India Canada relations plunged to their lowest point today with the decision to expel six Canadian diplomats including Acting High Commissioner Stewart Wheeler, Deputy High Commissioner Patrick Herbert, and four first secretaries: Marie Jolly, Ian David Trites, Adam Chuipka and Paula Orjuela.
They have until Oct 19 to pack their bags.
In what is seen as a tit for tat move, Canada also expelled six Indian diplomats after police claimed they had evidence that they were part of an Indian government “campaign of violence”.
Earlier, the Ministry of External Affairs (MEA) announced it is withdrawing High Commissioner Sanjay Verma and other targeted “diplomats and officials”.
The MEA said the “baseless targeting of the Indian High Commissioner and other diplomats and officials was completely unacceptable. It was underlined that in an atmosphere of extremism and violence, the Trudeau government’s actions endangered their safety.”
The sting was reserved for the next paragraph: “We have no faith in the current Canadian government’s commitment to ensure their safety. Therefore, Government of India has decided to withdraw the High Commissioner and other targeted diplomats and officials.”
Earlier, Stewart Wheeler was summoned to the ministry and read the riot act over a 20-minute meeting.
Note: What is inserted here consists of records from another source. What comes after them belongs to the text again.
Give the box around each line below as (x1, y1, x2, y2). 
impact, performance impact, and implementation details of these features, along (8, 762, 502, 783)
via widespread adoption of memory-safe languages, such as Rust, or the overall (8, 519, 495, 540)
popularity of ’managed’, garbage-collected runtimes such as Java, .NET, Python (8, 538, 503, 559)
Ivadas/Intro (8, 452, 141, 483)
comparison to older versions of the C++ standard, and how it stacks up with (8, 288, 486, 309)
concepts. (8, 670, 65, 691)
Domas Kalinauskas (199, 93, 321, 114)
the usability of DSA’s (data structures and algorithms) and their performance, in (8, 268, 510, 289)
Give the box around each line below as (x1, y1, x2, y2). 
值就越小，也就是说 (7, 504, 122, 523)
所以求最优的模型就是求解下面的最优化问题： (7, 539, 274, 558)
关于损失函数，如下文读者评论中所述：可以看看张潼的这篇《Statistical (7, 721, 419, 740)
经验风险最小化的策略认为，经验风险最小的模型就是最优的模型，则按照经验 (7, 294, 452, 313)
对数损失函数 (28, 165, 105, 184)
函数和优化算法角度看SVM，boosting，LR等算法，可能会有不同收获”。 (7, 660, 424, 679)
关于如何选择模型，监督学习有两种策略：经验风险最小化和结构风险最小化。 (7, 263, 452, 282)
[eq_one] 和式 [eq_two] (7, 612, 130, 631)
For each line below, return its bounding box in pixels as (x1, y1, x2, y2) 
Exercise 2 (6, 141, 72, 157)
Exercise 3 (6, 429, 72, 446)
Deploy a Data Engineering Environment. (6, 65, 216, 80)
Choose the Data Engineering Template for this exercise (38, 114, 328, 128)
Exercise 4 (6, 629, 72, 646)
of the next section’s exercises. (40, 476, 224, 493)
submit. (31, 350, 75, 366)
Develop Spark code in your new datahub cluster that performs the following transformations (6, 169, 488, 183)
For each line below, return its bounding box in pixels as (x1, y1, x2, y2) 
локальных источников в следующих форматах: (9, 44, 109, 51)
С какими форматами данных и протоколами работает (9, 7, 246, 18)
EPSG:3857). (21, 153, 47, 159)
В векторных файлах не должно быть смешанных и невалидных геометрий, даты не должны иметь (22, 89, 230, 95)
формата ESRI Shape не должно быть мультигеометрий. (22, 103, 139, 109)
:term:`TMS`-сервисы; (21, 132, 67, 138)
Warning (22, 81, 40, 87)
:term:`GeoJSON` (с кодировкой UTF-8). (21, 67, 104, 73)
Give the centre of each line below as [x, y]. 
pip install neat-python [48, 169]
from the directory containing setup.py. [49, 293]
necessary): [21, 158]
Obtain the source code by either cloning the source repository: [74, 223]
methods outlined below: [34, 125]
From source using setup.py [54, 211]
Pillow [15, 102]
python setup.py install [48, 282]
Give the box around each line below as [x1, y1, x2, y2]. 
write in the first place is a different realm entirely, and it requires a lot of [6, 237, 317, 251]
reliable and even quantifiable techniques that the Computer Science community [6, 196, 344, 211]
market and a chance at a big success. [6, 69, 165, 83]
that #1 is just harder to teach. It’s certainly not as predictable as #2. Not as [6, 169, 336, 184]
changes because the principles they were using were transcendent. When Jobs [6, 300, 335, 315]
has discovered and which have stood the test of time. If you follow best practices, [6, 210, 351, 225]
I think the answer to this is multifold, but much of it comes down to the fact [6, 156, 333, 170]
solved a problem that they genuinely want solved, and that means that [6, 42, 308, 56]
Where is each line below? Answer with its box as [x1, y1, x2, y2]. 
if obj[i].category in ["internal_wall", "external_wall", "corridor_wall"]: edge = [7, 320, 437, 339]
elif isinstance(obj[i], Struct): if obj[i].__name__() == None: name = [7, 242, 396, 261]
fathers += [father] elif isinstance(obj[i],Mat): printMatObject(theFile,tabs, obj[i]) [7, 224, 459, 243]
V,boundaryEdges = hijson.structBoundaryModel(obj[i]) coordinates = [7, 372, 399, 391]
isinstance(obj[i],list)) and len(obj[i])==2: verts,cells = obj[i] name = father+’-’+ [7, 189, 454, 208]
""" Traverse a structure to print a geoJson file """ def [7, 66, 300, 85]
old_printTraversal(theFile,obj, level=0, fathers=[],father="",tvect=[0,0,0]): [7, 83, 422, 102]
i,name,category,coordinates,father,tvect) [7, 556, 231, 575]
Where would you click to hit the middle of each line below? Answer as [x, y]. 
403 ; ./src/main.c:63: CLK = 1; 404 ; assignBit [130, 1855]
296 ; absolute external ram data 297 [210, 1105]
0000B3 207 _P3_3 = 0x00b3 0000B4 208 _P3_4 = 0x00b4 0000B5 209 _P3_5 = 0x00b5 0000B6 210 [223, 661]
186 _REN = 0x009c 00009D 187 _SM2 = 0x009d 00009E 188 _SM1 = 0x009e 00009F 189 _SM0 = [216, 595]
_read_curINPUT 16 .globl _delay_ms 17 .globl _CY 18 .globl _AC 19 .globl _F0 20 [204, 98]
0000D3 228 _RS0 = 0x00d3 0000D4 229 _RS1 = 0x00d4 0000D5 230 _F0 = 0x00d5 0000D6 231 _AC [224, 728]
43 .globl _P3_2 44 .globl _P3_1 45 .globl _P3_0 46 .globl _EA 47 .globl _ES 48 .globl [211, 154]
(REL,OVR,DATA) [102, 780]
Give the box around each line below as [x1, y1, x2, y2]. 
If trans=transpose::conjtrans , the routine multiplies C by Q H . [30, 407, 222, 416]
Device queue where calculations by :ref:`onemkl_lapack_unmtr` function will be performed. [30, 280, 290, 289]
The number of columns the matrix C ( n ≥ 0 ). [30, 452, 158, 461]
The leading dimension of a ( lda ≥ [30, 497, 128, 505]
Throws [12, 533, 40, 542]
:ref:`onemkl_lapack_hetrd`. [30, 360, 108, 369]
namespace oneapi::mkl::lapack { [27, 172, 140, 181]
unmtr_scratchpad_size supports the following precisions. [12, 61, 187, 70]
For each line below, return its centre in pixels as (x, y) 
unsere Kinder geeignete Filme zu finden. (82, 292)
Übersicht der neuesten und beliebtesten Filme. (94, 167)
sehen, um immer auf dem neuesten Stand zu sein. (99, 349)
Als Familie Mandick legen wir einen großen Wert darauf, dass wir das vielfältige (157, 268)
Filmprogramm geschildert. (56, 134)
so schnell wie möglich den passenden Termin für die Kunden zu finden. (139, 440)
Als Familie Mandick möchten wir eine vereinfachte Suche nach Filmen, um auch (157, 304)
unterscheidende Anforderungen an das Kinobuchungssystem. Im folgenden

Wheeler said “Canada has done what India has long been asking for. Canada has provided credible, irrefutable evidence of ties between agents of the Government of India and murder of a Canadian citizen on Canadian soil.”
“Now it’s up to India to live up to what it said it would and look into those allegations. It is in the interest of both our countries and the people of both our countries to get to the bottom of this. Canada stands ready to cooperate.”
The trigger for these developments was Canada saying the India’s High Commissioner was a “Person of Interest” in a murder investigation, presumably the killing of Khalistani activist Hardeep Singh Nijjar in June last year.
The MEA dismissed the accusation as preposterous, accusing the Trudeau government of playing what it called “vote bank politics”, meaning courting the Canadian Sikh community with elections due next year.
The MEA also said the Trudeau government was trying to deflect attention from a commission probing foreign interference in Canada’s domestic affairs.